Data items:
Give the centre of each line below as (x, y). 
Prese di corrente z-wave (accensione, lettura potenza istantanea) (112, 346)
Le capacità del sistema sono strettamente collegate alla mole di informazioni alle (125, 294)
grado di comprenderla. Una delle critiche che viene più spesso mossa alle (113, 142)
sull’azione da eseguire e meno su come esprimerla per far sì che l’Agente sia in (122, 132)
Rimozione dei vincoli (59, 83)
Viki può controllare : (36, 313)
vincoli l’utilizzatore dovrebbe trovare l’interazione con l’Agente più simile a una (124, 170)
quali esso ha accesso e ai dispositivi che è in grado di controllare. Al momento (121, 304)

What is expected: Would you copy every line of the entries that includes the word "vincoli"?

Exercise answer:
Rimozione dei vincoli (59, 83)
vincoli l’utilizzatore dovrebbe trovare l’interazione con l’Agente più simile a una (124, 170)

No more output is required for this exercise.